Tataravó - travessia, perigo e imaginação



Tataravó - Festival Internacional de Artes Cênicas da Bahia FIAC - 2009, foto Fátima



Abstract: This text is a brief reflective register about the creation of the street show Tataravó and a round the experience of performing it on streets, squares and theatre festivals in Europe. I make a commentary about technical adjustments, dramaturgical aspects, and procedures drawn to develop the clownery of the show with taken because of obstacles imposed by different conditions of presentation. To accomplish this reflection I used the notion of experience of Jorge Larrosa Bondía and the relation between imagination and mobility of Gastón Bachelard.

Key-words: clown, performance and relate.

Na paixão se dá uma tensão entre liberdade e escravidão, no sentido de que o que quer o sujeito é, precisamente, permanecer cativo, viver seu cativeiro, sua dependência daquele por quem está apaixonado. (BONDÍA, 2002, p. 25)
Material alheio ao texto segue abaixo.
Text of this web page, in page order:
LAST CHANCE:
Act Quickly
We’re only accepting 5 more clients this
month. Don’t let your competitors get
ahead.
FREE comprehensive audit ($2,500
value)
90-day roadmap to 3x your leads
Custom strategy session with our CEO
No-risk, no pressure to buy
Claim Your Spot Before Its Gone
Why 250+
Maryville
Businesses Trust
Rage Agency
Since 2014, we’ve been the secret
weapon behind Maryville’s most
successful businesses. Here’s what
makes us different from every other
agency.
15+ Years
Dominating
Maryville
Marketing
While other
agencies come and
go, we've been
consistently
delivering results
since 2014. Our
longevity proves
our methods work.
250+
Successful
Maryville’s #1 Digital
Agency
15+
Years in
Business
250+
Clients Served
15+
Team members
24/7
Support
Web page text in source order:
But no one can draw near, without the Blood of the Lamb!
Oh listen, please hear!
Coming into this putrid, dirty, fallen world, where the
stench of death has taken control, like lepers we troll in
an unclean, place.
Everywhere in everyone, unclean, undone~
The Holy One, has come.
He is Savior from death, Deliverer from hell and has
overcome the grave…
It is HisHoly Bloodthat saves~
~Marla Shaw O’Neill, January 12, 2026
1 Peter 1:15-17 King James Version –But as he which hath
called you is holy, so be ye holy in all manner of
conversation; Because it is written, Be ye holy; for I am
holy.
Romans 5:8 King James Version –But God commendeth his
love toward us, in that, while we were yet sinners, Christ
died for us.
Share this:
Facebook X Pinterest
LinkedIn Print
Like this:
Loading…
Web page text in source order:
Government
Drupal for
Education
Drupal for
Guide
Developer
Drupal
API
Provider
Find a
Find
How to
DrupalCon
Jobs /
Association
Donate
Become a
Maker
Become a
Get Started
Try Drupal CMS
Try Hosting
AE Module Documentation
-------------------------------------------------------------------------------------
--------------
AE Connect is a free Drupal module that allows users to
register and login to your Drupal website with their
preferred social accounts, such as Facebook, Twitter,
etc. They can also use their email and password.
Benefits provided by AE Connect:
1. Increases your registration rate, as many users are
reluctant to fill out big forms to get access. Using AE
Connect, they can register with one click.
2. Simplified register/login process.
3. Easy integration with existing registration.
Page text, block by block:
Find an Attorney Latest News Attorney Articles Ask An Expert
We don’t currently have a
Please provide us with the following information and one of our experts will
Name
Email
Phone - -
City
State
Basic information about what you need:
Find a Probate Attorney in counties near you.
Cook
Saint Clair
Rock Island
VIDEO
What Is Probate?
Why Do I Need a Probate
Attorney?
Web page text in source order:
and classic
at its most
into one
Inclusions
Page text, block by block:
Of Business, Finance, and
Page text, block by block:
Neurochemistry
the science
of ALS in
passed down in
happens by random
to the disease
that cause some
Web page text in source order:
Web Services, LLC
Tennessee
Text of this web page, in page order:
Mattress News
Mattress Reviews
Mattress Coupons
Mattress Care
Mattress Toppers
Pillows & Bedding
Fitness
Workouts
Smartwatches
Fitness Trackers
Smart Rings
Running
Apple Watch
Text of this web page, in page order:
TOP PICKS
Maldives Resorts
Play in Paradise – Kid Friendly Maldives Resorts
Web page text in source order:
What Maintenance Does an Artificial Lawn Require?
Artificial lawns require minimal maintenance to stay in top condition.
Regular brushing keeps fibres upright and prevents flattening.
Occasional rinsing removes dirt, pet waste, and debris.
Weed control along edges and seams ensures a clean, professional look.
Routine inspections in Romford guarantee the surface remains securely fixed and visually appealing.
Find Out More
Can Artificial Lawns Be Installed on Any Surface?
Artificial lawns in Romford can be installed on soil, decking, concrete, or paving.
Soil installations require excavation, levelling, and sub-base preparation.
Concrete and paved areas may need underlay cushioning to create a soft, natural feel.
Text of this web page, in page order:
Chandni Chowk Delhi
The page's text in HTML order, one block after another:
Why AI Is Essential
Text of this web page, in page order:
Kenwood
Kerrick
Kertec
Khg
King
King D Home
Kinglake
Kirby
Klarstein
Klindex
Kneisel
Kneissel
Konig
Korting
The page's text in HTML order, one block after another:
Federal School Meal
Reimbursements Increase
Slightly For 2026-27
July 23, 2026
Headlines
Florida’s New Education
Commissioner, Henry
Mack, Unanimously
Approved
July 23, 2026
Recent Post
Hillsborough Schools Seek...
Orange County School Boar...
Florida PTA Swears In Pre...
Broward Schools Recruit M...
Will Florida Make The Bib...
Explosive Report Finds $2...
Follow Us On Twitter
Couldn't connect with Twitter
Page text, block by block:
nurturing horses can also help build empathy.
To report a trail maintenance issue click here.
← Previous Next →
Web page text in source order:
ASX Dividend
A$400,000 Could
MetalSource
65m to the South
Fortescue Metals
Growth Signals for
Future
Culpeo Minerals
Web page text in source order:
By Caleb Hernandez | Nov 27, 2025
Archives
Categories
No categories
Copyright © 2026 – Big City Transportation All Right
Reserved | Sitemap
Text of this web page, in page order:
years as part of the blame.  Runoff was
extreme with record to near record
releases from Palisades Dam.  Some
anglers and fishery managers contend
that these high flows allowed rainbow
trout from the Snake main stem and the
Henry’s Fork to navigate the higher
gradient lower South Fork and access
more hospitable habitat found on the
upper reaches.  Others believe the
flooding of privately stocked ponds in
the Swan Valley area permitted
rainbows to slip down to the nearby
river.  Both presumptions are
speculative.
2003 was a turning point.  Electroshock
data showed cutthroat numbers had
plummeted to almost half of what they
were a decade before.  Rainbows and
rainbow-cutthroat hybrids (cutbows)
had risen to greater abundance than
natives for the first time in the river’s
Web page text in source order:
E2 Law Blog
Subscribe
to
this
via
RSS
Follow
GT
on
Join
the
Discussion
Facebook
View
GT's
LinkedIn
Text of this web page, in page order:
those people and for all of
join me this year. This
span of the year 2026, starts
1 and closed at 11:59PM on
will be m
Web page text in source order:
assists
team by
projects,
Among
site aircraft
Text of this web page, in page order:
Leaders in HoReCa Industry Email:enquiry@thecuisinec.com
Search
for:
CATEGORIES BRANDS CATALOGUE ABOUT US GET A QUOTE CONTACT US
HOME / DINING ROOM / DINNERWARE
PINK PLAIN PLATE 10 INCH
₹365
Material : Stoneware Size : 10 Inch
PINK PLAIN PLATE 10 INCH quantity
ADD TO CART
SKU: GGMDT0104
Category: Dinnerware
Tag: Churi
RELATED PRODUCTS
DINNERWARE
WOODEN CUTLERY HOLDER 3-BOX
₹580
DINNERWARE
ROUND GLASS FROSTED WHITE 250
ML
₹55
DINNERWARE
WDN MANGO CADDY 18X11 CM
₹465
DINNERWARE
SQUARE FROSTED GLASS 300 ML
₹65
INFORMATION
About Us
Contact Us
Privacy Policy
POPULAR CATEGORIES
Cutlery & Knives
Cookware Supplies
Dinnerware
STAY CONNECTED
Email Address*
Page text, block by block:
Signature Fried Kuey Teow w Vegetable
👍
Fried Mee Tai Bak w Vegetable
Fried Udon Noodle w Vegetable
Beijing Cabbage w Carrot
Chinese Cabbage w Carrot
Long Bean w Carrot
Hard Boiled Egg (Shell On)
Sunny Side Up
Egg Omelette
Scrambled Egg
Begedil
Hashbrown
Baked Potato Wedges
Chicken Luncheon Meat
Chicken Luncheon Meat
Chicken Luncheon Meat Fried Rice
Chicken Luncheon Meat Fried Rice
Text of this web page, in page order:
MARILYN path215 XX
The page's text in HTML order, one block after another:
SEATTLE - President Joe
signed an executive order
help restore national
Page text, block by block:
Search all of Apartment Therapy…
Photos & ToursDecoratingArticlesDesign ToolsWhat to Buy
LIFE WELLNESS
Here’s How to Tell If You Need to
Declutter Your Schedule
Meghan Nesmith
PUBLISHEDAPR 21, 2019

Taravó no MAM, Solar do Unhão, 2009 Foto Eduardo Ravi




Tataravó é uma experiência da imaginação em movimento. Tataravó é um espetáculo de rua feito com o tijolo e o cimento da improvisação clownesca. É uma experiência porque, para chegar a onde chegamos realizamos um percurso, uma trajetória, uma travessia. É uma experiência porque, para dar vida a este espetáculo atravessamos perigos. É uma experiência porque, eu e Alexandre Luis Casali temos uma paixão pela arte de palhaço; sofremos a necessidade de estar constantemente abrindo as portas do imaginário que esta entidade presentifica. Somos piratas no oceano da arte de palhaço. Estou me servindo da acepção de experiência proposta por Jorge Larrosa Bondía. Bondía, que compara o sujeito da experiência com os piratas:

O sujeito da experiência tem algo desse ser fascinante que se expõe atravessando um espaço indeterminado e perigoso, pondo-se nele à prova e buscando nele sua oportunidade, sua ocasião. A palavra experiência tem o ex de exterior, de estrangeiro, de exílio, de estranho e também o ex de existência. A experiência é a passagem da existência, a passagem de um ser que não tem essência ou razão ou fundamento, mas que simplesmente “ex-iste” de uma forma sempre singular, finita, imanente, contingente. (BONDÍA, 2002, p. 25)


A terceira qualidade da experiência é a paixão - os sentidos da paixão por ele referidos são muitos. Talvez a que mais toca a experiência Tataravó seja o de alucinação. Nesta freqüência o sujeito apaixonado ama precisamente a sua própria paixão. Somos prisioneiros - eu e Casali - ou viciados, em mergulhar na zona criativa que é a exposição do ridículo humano. Seja apresentando, ensaiando, montando espetáculos e gags, matando cachês em eventos de natureza diversa, seja discutindo, seja vendo vídeos e filmes, freqüentando festivais, estudando, clowniando nosso cotidiano, mas principalmente experimentando. Nesta acepção alucinógena “(...) o sujeito apaixonado não está em si próprio, na posse de si mesmo, no auto domínio, mas está fora de si, dominado pelo outro, cativado pelo alheio, alienado, alucinado.” (BONDÍA, 2002, p. 26)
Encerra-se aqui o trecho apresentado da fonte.